California’s attorney general argued in a recent court filing that none of the state’s cannabis businesses operating on provisional licenses are entitled to due process under state law.

The due-process situation arose when Hayward-based Harrens Lab filed suit against the California Bureau of Cannabis Control (BCC) after the agency revoked the lab’s provisional business license last month.

The lab argued it was entitled to an appeals hearing to dispute the charges that led to the revocation.

In a response to that suit, California Attorney General Xavier Becerra argued on behalf of the BCC that none of the companies operating on provisional licenses have any right to due process because those same permits were designed to be temporary while businesses awaited a decision about their annual license applications.
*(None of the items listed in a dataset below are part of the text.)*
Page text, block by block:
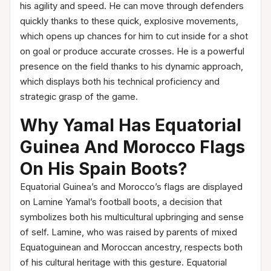
his agility and speed. He can move through defenders
quickly thanks to these quick, explosive movements,
which opens up chances for him to cut inside for a shot
on goal or produce accurate crosses. He is a powerful
presence on the field thanks to his dynamic approach,
which displays both his technical proficiency and
strategic grasp of the game.
Why Yamal Has Equatorial
Guinea And Morocco Flags
On His Spain Boots?
Equatorial Guinea’s and Morocco’s flags are displayed
on Lamine Yamal’s football boots, a decision that
symbolizes both his multicultural upbringing and sense
of self. Lamine, who was raised by parents of mixed
Equatoguinean and Moroccan ancestry, respects both
of his cultural heritage with this gesture. Equatorial
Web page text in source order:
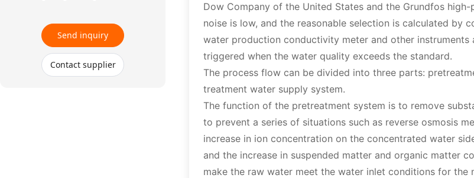
Send inquiry
Contact supplier
Dow Company of the United States and the Grundfos
noise is low, and the reasonable selection is calculated by
water production conductivity meter and other
triggered when the water quality exceeds the standard.
The process flow can be divided into three parts:
treatment water supply system.
The function of the pretreatment system is to remove
to prevent a series of situations such as reverse osmosis
increase in ion concentration on the concentrated water
and the increase in suspended matter and organic matter
make the raw water meet the water inlet conditions for

The provisional licenses stem from a stopgap program, established in 2018, that was designed to give California marijuana businesses and regulators more time to streamline the licensing process while keeping the industry functioning.

Roughly 75% of the legal California market is still operating on provisional licenses, according to industry estimates, and not full annual licenses.

In his filing, Becerra wrote that Harrens Lab claims “that their right to a hearing prior to revocation of their provisional cannabis license finds support under the due process clause of the California Constitution.

“They are mistaken.”

Rather, Becerra noted, provisional licenses cease to exist once any determination – whether approval or rejection – is made about the fate of the annual license application, which means any provisional licensee is not entitled to the same rights as a business with a full annual permit.

“It is not reasonable to expect that a provisional license confers any permanent entitlement,” Becerra wrote.

“Any subjective unilateral belief Petitioners had about the nature of their rights under a provisional license is not supported in statute and unreasonable.”